The stories. I had no idea. They came to me and said, “We want to do a documentary on you and your fans.” And it’s like, okay, so it’ll probably be shots of the band performing and people saying, ‘I’ve been into you since I was a kid’ or whatever but they got into such deep stuff and when we were away and they were away from us, they went to the homes of these fans and families. And it’s like part reality show, part rock documentary. I had never seen a rock documentary quite like that. I had no real idea that it went that deep. At meet and greets, people always want to tell you their story and you don’t really have time for it. I guess after 30-odd years, these peoples have gone through their lives and I’ve been incorporated in that journey.

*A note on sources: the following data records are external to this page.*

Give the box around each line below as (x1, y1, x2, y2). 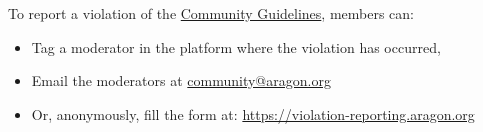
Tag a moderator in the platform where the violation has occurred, (31, 36, 441, 57)
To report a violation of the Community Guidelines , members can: (8, 3, 414, 23)
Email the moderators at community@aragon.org (31, 70, 331, 91)
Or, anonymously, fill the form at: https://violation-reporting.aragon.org (31, 103, 475, 124)
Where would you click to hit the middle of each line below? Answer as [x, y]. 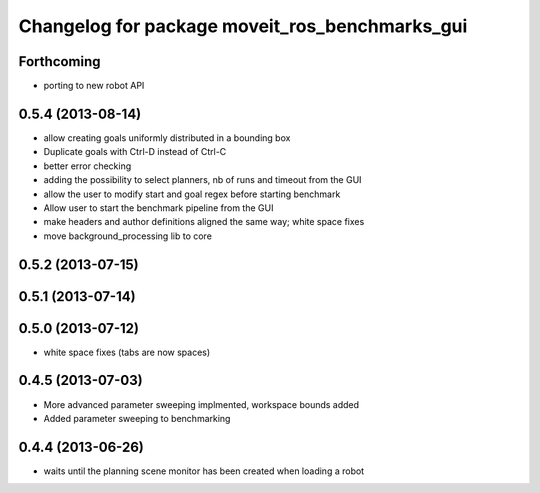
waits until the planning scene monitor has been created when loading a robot [204, 471]
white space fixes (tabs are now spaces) [127, 352]
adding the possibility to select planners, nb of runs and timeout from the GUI [202, 180]
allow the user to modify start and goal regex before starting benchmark [192, 194]
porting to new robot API [94, 86]
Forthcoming [59, 61]
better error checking [87, 166]
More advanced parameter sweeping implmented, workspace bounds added [201, 404]
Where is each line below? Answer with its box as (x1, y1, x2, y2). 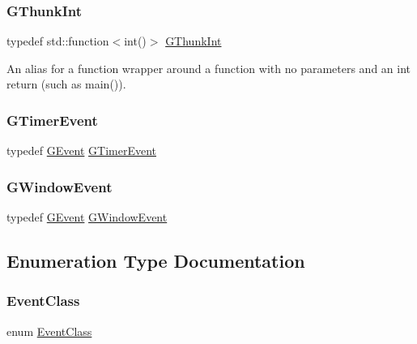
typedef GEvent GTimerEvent (6, 142, 156, 159)
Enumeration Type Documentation (6, 248, 305, 273)
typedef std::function (6, 32, 109, 49)
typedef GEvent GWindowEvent (6, 209, 168, 226)
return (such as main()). (6, 75, 126, 92)
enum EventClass (6, 322, 92, 339)
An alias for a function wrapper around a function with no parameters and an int (6, 59, 411, 76)
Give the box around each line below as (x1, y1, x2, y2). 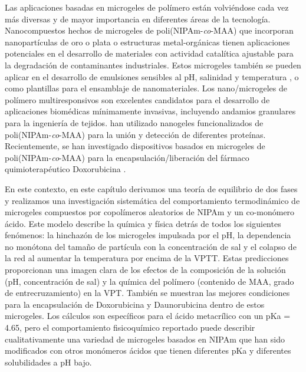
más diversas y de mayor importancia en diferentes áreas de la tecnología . (5, 12, 271, 25)
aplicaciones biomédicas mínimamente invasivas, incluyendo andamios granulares (5, 105, 296, 117)
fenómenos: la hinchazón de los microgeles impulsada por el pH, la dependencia (5, 229, 291, 241)
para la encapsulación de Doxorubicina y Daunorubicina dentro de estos (5, 298, 265, 310)
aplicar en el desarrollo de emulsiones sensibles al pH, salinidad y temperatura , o (5, 70, 299, 83)
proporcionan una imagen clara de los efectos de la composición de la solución (5, 264, 286, 276)
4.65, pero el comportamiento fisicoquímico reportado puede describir (5, 321, 255, 334)
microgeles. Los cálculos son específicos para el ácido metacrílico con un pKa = (5, 310, 291, 322)
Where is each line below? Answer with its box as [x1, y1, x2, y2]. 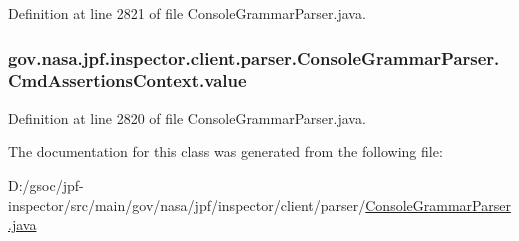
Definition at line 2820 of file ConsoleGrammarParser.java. [8, 107, 366, 128]
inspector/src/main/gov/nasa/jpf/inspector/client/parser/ [8, 194, 366, 215]
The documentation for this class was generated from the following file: [8, 141, 443, 162]
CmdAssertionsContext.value [8, 68, 247, 93]
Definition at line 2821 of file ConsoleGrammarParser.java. [8, 3, 366, 23]
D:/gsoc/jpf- [8, 174, 84, 195]
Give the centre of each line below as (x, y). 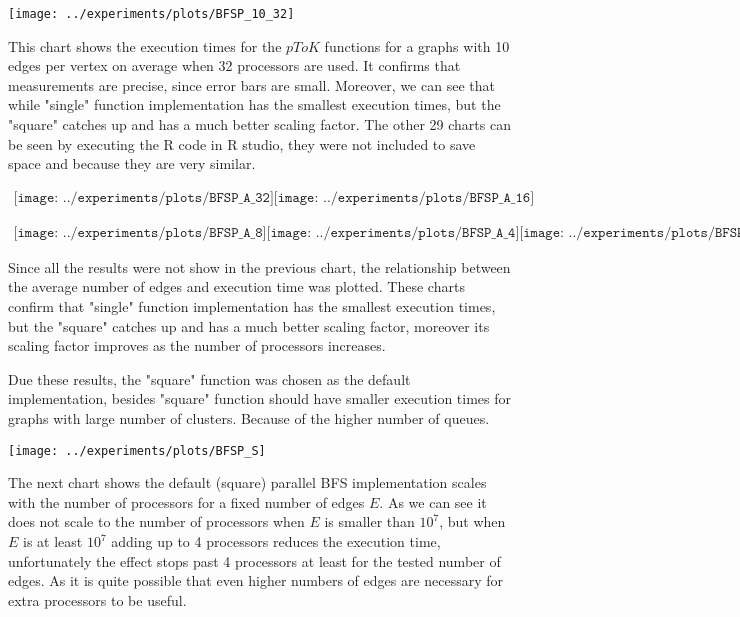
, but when (472, 521)
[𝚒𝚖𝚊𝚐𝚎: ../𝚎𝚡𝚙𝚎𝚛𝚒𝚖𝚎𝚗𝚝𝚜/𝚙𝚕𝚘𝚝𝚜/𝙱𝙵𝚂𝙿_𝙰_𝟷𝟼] (404, 197)
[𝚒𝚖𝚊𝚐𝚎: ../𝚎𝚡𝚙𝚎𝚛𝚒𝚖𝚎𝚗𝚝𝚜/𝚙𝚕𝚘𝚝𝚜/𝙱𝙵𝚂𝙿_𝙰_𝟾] (140, 232)
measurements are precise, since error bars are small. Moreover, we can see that (251, 84)
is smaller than (369, 521)
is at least (53, 541)
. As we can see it (433, 501)
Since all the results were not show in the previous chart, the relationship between (259, 266)
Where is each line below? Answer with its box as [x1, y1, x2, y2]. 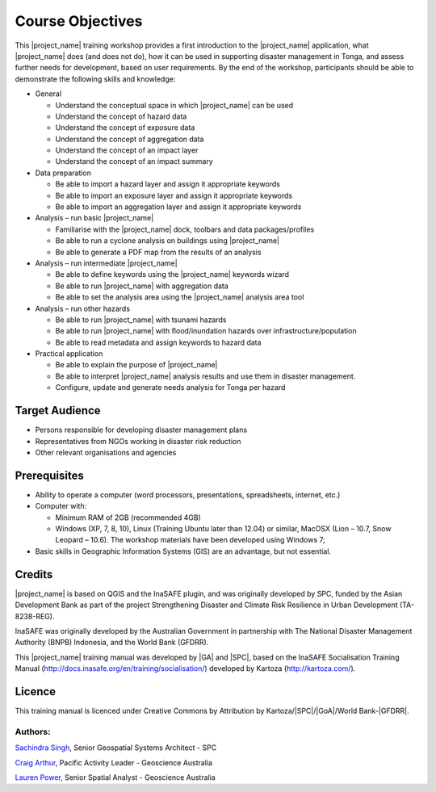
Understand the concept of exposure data [55, 123, 195, 132]
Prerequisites [15, 468, 84, 482]
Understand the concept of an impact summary [55, 157, 213, 166]
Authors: [15, 726, 51, 737]
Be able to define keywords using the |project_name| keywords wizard [55, 270, 290, 279]
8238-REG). [15, 611, 55, 621]
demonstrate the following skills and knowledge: [15, 73, 176, 84]
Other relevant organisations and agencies [35, 447, 177, 457]
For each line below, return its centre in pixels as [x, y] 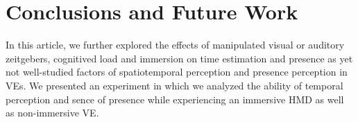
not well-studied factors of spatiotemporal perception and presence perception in [177, 72]
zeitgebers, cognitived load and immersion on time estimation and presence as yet [179, 58]
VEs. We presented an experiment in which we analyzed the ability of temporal [174, 85]
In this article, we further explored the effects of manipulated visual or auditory [175, 45]
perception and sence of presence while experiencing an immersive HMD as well [175, 99]
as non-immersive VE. [52, 113]
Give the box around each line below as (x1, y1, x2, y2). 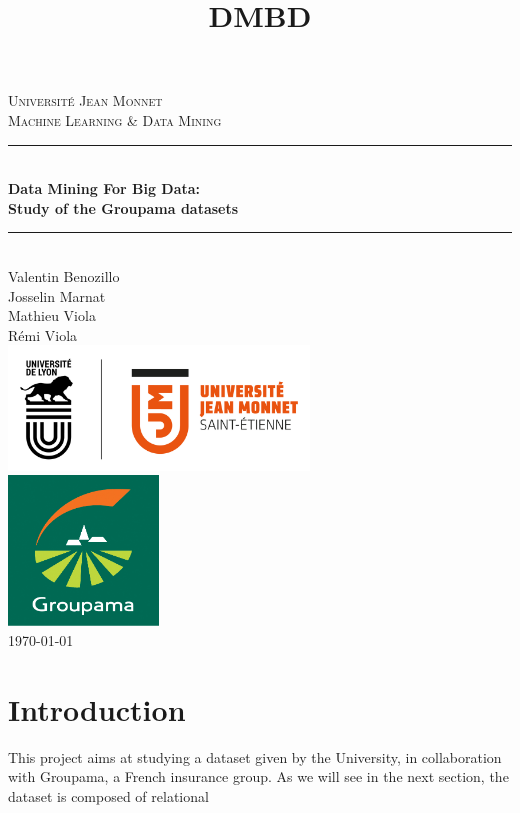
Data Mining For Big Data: (8, 178, 201, 199)
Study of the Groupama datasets (8, 197, 239, 218)
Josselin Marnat (8, 285, 106, 306)
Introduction (8, 688, 186, 729)
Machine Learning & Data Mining (8, 109, 222, 130)
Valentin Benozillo (8, 265, 120, 286)
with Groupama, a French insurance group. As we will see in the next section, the (8, 766, 509, 787)
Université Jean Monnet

Was there any one story that really stuck with you?
Certainly the preacher and the gang rape thing. That floored me. I wouldn’t have expected that album, “Shock/Denial/Anger/Acceptance” album. That’s a very angry album, I was very pissed off at something in my life and I couldn’t stop writing about it. And she picked that record and knew what that was about – shedding anger. It was a pretty deep connection with the record.
You’ve had a long relationship with film – you’ve been in a movie, your songs have been used in countless movies. Are you inspired by films when you write?
Yeah I get ideas from everywhere – from books, from movies. I draw inspiration from something that I hear in a restaurant and you hear it and have to write it down. I’m writing right now and I don’t know where it comes from.
Do you have any touchstones that you return to?
Well, “A Clockwork Orange” I’ve seen more times than any other movie. And “2001.” I’m a giant Stanley Kubrick fan. To me those are perfect movies. I had an old accountant and he said, “I’ve got to go to England to settle one of my client’s estates. I’ve got to go settle Kubrick’s estate.” And I went, “Fuuuuuuuuuuck, Kubrick has been your client this whole time and you never told me?”
Have you ever thought of writing a musical?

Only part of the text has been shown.